EPA contends, on the other hand, that the 3.1 limit was not contingent upon confirmation of this emission standard at the January 1986 public meeting. The 3.1 limit was included in the plan which the state submitted and which EPA approved; any proposed changes as a result of the January 1986 meeting would have to be submitted as a SIP revision to EPA for approval.2
Under the Administrative Procedure Act, we review agency action to determine whether the action was “arbitrary, capricious, an abuse of discretion, or otherwise not in accordance with law.” Citizens to Preserve Overton Park v. Volpe, 401 U.S. 402, 413-14, 91 S.Ct. 814, 822, 28 L.Ed.2d 136 (1971) (quoting the Administrative Procedure Act, 5 U.S.C. § 706).

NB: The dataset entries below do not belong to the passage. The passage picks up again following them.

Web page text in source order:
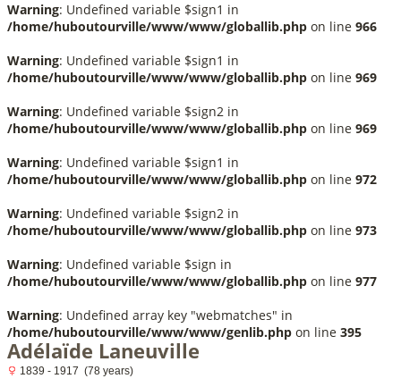
Warning: Undefined variable $sign1 in
/home/huboutourville/www/www/globallib.php on line 966
Warning: Undefined variable $sign1 in
/home/huboutourville/www/www/globallib.php on line 969
Warning: Undefined variable $sign2 in
/home/huboutourville/www/www/globallib.php on line 969
Warning: Undefined variable $sign1 in
/home/huboutourville/www/www/globallib.php on line 972
Warning: Undefined variable $sign2 in
/home/huboutourville/www/www/globallib.php on line 973
Warning: Undefined variable $sign in
/home/huboutourville/www/www/globallib.php on line 977
Warning: Undefined array key "webmatches" in
/home/huboutourville/www/www/genlib.php on line 395
Adélaïde Laneuville
1839 - 1917 (78 years)

Although the reviewing court must engage in a “substantial inquiry,” i.e., “a thorough, probing, indepth review,” id. at 415, 91 S.Ct. at 823, it is a narrow standard of review in which the court should not substitute its judgment for that of the agency. Motor Ve*1250hicle Mfrs. Ass’n, Inc. v. State Farm Mut. Ins. Co., 463 U.S. 29, 43, 103 S.Ct. 2856, 2866, 77 L.Ed.2d 443 (1983).

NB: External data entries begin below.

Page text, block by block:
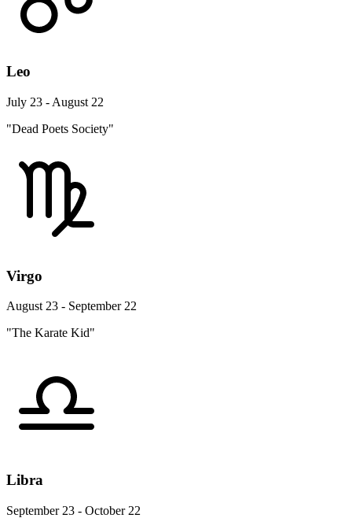
Leo
July 23 - August 22
"Dead Poets Society"
Virgo
August 23 - September 22
"The Karate Kid"
Libra
September 23 - October 22
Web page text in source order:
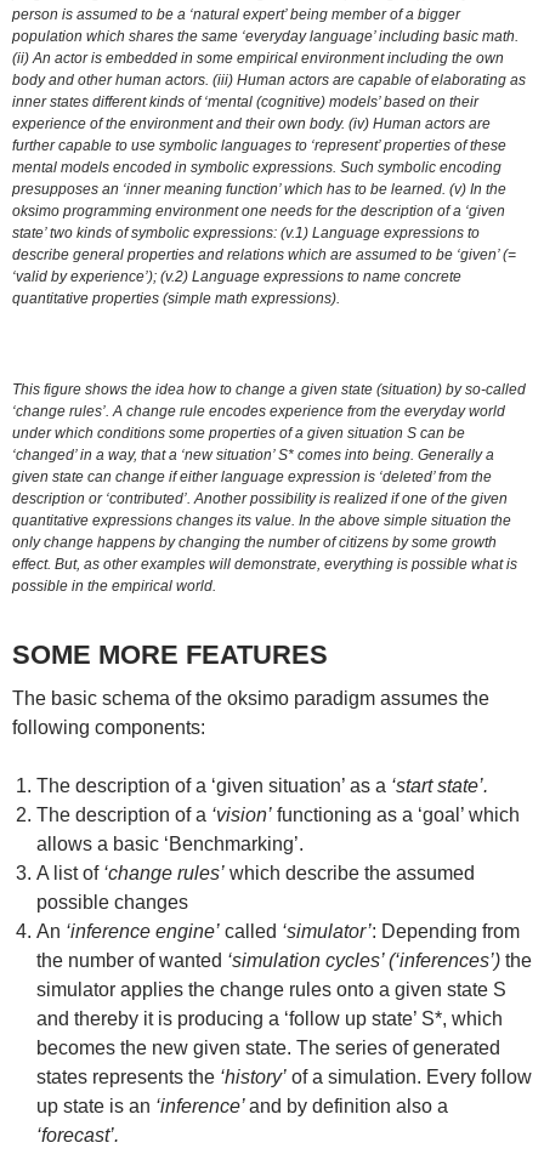
person is assumed to be a ‘natural expert’ being member of a bigger
population which shares the same ‘everyday language’ including basic math.
(ii) An actor is embedded in some empirical environment including the own
body and other human actors. (iii) Human actors are capable of elaborating as
inner states different kinds of ‘mental (cognitive) models’ based on their
experience of the environment and their own body. (iv) Human actors are
further capable to use symbolic languages to ‘represent’ properties of these
mental models encoded in symbolic expressions. Such symbolic encoding
presupposes an ‘inner meaning function’ which has to be learned. (v) In the
oksimo programming environment one needs for the description of a ‘given
state’ two kinds of symbolic expressions: (v.1) Language expressions to
describe general properties and relations which are assumed to be ‘given’ (=
‘valid by experience’); (v.2) Language expressions to name concrete
quantitative properties (simple math expressions).
This figure shows the idea how to change a given state (situation) by so-called
‘change rules’. A change rule encodes experience from the everyday world
under which conditions some properties of a given situation S can be
‘changed’ in a way, that a ‘new situation’ S* comes into being. Generally a
given state can change if either language expression is ‘deleted’ from the
description or ‘contributed’. Another possibility is realized if one of the given
quantitative expressions changes its value. In the above simple situation the
only change happens by changing the number of citizens by some growth
effect. But, as other examples will demonstrate, everything is possible what is
possible in the empirical world.
SOME MORE FEATURES
The basic schema of the oksimo paradigm assumes the
following components:
The description of a ‘given situation’ as a ‘start state’.
The description of a ‘vision’ functioning as a ‘goal’ which
allows a basic ‘Benchmarking’.
A list of ‘change rules’ which describe the assumed
possible changes
An ‘inference engine’ called ‘simulator’: Depending from
the number of wanted ‘simulation cycles’ (‘inferences’) the
simulator applies the change rules onto a given state S
and thereby it is producing a ‘follow up state’ S*, which
becomes the new given state. The series of generated
states represents the ‘history’ of a simulation. Every follow
up state is an ‘inference’and by definition also a
‘forecast’.

In the instant case, CARB submitted Rule 1112 to EPA as a SIP revision. The state agencies, involved (SCAQMD and CARB) conducted extensive research on, and were well aware of, the emission limits contained in Rule 1112, yet decided to submit the Rule to EPA for approval prior to the hearing date specified in paragraph (d). There is no indication in the record that the original 3.1 limit was not intended to be enforceable. EPA did not, as the majority suggests, “amend the [state’s] proposal ad libitum.” EPA approved the Rule as submitted, subject to a possible later revision. Rule 1112 is a state rule. EPA interpreted it, and approved it, in accordance with the approval and revision requirements of the Clean Air Act, the statute EPA is entrusted to administer. See Chevron U.S.A., Inc. v. Natural Resources Defense Council, 467 U.S. 837, 844, 104 S.Ct. 2778, 2782, 81 L.Ed.2d 694 (1984). EPA’s interpretation is reasonable. And it is entitled to deference. Id.

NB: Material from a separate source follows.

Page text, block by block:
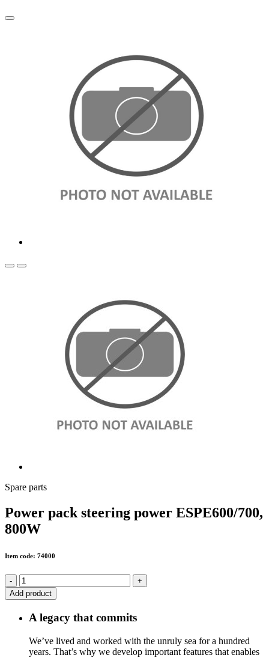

The majority states that Rule 1112 contained a proviso preventing the Rule from having any effect prior to a public hearing on feasibility. This is the cement companies’ interpretation, and it is not supported by the evidence. On the contrary, both the language of the Rule and the conduct of the state authorities support EPA’s interpretation of the Rule. Nowhere in Rule 1112 do the words “target” or “goal” appear. Rather, a specific limit is set. Why insert a specific limit in the plan unless it is to have some meaning? If it is really only a “target” why doesn’t the plan say so?
By choosing to adopt the cement companies’ interpretation over the EPA’s, the majority is substituting its judgment for that of the administrative agency charged with administering the Clean Air Act. Moreover, whether or not the 3.1 lb/T limit was “feasible” is not relevant to our determination of whether the EPA impermissibly approved the Rule. “[C]laims of economic and technological infeasibility [are] wholly foreign to the Administrator’s consideration of a state implementation plan.” Union Electric Co. v. EPA, 427 U.S. 246, 256, 96 S.Ct. 2518, 2525, 49 L.Ed.2d 474 (1976).
In my view the agency’s interpretation is reasonable and its action should be affirmed. See Kamp v. Hernandez, 752 F.2d 1444, 1450 (9th Cir.1985).
. Petitioners Riverside Cement Company and California Portland Cement Company each own two of the four cement kilns in the South Coast Air Basin.
. In fact, the state has submitted a revision to Rule 1112 which is presently under consideration by EPA.